Human Evaluation Comparison (Table 2)¶
In evaluations of real LLM outputs across 100 samples in 4 low-resource languages (bn/hi/te/ur), Hercule 8B achieves the highest Pearson correlation with human evaluation, significantly outperforming GPT-4o, especially on te (0.74) and ur (0.78).
Ablation Study¶
- Cross-Lingual Zero-Shot Transfer (Table 3): Models trained on language X can effectively evaluate other languages, performing significantly better than direct zero-shot evaluation after training strictly on English.
- Importance of Reference Answers (Table 4): Removing reference answers leads to a performance drop of approximately 7 percentage points (\(0.73 \rightarrow 0.66\)), confirming that reference answers are crucial for accurate evaluation.
- LoRA vs FFT: LoRA training achieves comparable performance to Full Fine-Tuning (0.72 vs 0.73), serving as a viable alternative in resource-constrained scenarios.
- Weight Merging (Table 6): Linearly merging 6 language-specific models into a unified model yields comparable performance on high-resource languages to individual training, outperforming joint training.
Qualitative Analysis¶
LLM evaluators tend to show generosity bias (giving higher scores). In cases with a score discrepancy \(\ge 2\), the model relies on parametric knowledge rather than reference answers—reasoning correctly in high-resource languages (de/fr) but failing in low-resource languages. Approximately 5% of Bengali and 20% of Telugu samples exceed the 4096 token limit.
Highlights & Insights¶
- Innovative Cross-Lingual Evaluation Paradigm: For the first time, an "English Reference + Target Language Response" cross-lingual evaluation scheme is systematically proposed and validated, circumventing the high cost of creating reference answers for every language.

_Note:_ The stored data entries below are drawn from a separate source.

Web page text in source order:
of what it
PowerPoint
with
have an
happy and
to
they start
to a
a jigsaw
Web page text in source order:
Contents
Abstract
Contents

- Small Models Outperforming Large Models: The fine-tuned 8B model surpasses 405B and closed-source models in multilingual evaluation, indicating that task-specific training is more important than model scale in evaluation tasks.

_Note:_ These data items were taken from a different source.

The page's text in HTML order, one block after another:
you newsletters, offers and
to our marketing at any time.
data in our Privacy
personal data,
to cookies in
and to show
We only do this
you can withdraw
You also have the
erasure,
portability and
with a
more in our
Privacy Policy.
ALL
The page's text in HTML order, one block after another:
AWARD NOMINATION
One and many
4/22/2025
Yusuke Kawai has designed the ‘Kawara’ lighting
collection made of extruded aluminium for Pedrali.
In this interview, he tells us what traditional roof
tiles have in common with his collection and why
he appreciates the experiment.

- Zero-Shot Cross-Lingual Transfer: Evaluators trained on one language can transfer to unseen languages, providing a viable path for the evaluation of low-resource languages.

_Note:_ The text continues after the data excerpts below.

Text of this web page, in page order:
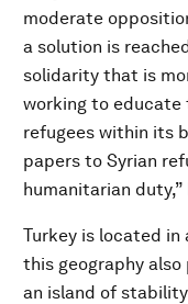
moderate
a solution is
solidarity that is
working to educate
refugees within its
papers to Syrian
humanitarian
Turkey is located
this geography
an island of
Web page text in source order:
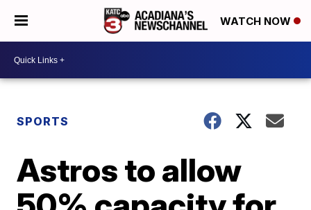
WATCH NOW
SPORTS
Astros to allow
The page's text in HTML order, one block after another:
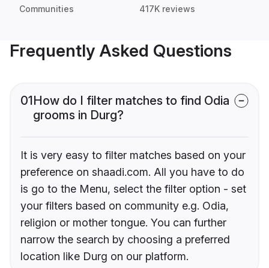
Communities 417K reviews
Frequently Asked Questions
01How do I filter matches to find Odia
grooms in Durg?
It is very easy to filter matches based on your
preference on shaadi.com. All you have to do
is go to the Menu, select the filter option - set
your filters based on community e.g. Odia,
religion or mother tongue. You can further
narrow the search by choosing a preferred
location like Durg on our platform.
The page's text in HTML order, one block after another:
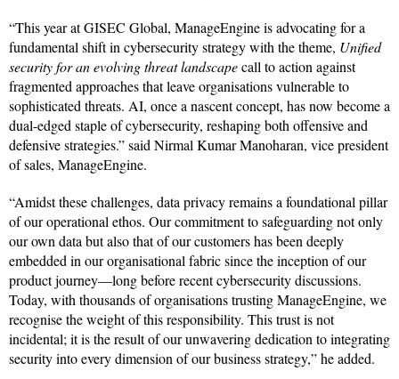
“This year at GISEC Global, ManageEngine is advocating for a
fundamental shift in cybersecurity strategy with the theme, Unified
security for an evolving threat landscapecall to action against
fragmented approaches that leave organisations vulnerable to
sophisticated threats. AI, once a nascent concept, has now become a
dual-edged staple of cybersecurity, reshaping both offensive and
defensive strategies.” said Nirmal Kumar Manoharan, vice president
of sales, ManageEngine.
“Amidst these challenges, data privacy remains a foundational pillar
of our operational ethos. Our commitment to safeguarding not only
our own data but also that of our customers has been deeply
embedded in our organisational fabric since the inception of our
product journey—long before recent cybersecurity discussions.
Today, with thousands of organisations trusting ManageEngine, we
recognise the weight of this responsibility. This trust is not
incidental; it is the result of our unwavering dedication to integrating
security into every dimension of our business strategy,” he added.

- Engineering Standardization: The code, datasets, and models are fully open-sourced, forming the CIA Suite evaluation toolchain.
Limitations & Future Work¶
- Restricted by translation costs, the framework only covers 6 languages, so its generalizability remains to be verified.
- The multilingual models available for testing are limited.
- Weight merging techniques have not been fully explored regarding different configurations (e.g., balancing language contribution weights).
- Tokenizer fertility issues lead to sample truncation in some languages.
Related Work & Insights¶
- LLM Evaluators: Training evaluator LLMs like Prometheus and AlpacaFarm; multi-agent evaluation like ChatEval.
- Multilingual Evaluation: Multilingual benchmarks such as XTREME/XNLI, which are limited to classification tasks; FBI reveals the inconsistencies of GPT-4 in multilingual evaluation.
- Model Merging: Linear merging, TIES, and other techniques used to create unified multi-task models.
Rating ⭐⭐⭐⭐¶
- Novelty: ⭐⭐⭐⭐ The first systematic cross-lingual evaluation framework, providing end-to-end integration from data to model to evaluation.
- Experimental Thoroughness: ⭐⭐⭐⭐⭐ Rich ablation studies—including zero-shot transfer, reference answer ablation, LoRA/FFT, weight merging, and human evaluation.
- Value: ⭐⭐⭐⭐ The entire suite of artifacts is publicly available and can be directly used for multilingual development iterations.
- Writing Quality: ⭐⭐⭐⭐ Well-structured, presenting a complete chain of derivation from observations to conclusions.